Wałęsa: Jarosław Kaczyński chciał zrobić zamach stanu
Lech Wałęsa twierdzi, że informacje o inwigilacji prawicy na początku lat dziewięćdziesiątych to mit. Twierdzi on, że grupa polityków skupionych wokół Jarosława Kaczyńskiego dążyła wszelkimi sposobami do przejęcia władzy w kraju i chciała go internować. Były prezydent ma nadzieję, że zostaną ujawnione wszystkie dokumenty z tak zwanej szafy Lesiaka.
Lech Wałęsa powtarzał dziś wielokrotnie, że jeżeli wtedy ktoś kogoś chciał i mógł inwigilować, to tylko Kaczyńscy. Powiedział, że za to między innymi zostali zwolnieni z Kancelarii Prezydenckiej. Bez przerwy szukali wrogów, zaczepek ale ja to lekceważyłem - powiedział Lech Wałęsa.

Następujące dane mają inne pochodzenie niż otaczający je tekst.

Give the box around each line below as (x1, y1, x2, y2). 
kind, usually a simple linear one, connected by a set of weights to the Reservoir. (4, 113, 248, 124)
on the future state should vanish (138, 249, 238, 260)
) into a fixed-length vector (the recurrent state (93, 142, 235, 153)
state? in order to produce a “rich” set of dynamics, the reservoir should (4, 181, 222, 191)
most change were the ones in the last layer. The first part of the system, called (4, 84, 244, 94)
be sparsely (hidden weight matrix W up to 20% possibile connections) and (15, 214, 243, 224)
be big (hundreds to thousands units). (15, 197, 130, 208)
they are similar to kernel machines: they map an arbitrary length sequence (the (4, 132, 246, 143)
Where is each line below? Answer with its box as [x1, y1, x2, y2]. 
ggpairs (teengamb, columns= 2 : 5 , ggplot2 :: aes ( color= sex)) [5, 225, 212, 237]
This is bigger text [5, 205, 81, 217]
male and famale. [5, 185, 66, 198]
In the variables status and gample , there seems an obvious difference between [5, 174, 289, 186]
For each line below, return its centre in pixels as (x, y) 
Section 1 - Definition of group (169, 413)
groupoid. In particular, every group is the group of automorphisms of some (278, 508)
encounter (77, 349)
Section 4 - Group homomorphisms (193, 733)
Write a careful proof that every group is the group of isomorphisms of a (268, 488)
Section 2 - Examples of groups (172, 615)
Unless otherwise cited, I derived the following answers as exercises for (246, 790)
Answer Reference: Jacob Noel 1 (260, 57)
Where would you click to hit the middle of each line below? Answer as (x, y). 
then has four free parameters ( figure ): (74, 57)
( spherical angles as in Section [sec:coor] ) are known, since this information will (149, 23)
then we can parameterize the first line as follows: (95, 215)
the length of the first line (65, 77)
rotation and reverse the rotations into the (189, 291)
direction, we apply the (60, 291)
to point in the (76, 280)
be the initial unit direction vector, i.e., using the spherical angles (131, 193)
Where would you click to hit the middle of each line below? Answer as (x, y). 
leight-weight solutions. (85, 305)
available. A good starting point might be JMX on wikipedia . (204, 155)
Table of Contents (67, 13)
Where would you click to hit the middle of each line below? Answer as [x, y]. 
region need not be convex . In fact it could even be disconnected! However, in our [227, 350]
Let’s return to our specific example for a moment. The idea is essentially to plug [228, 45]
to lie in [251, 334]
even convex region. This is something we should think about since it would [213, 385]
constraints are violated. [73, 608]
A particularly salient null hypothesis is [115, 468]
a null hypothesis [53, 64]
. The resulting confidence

Były prezydent dodał, że na początku lat dziewięćdziesiątych Urząd Ochrony Państwa mógł zajmować się osobami, które dążyły do przejęcia władzy, robiły demonstracje przed Pałacem Prezydenckim i paliły kukły przedstawiajace głowę państwa. Lech Wałęsa uważa jednak, że służby robiły tylko to, do czego zostały powołane, bo musiały wiedzieć, co się w kraju dzieje.
Wałęsa twierdzi też, że szykowany był zamach stanu. Poproszony o dowody, były prezydent powołał się na książkę ówczesnego szefa nadwiślańskich jednostek Wojskowych, generała Edwarda Wejnera "Wojsko i politycy bez retuszu".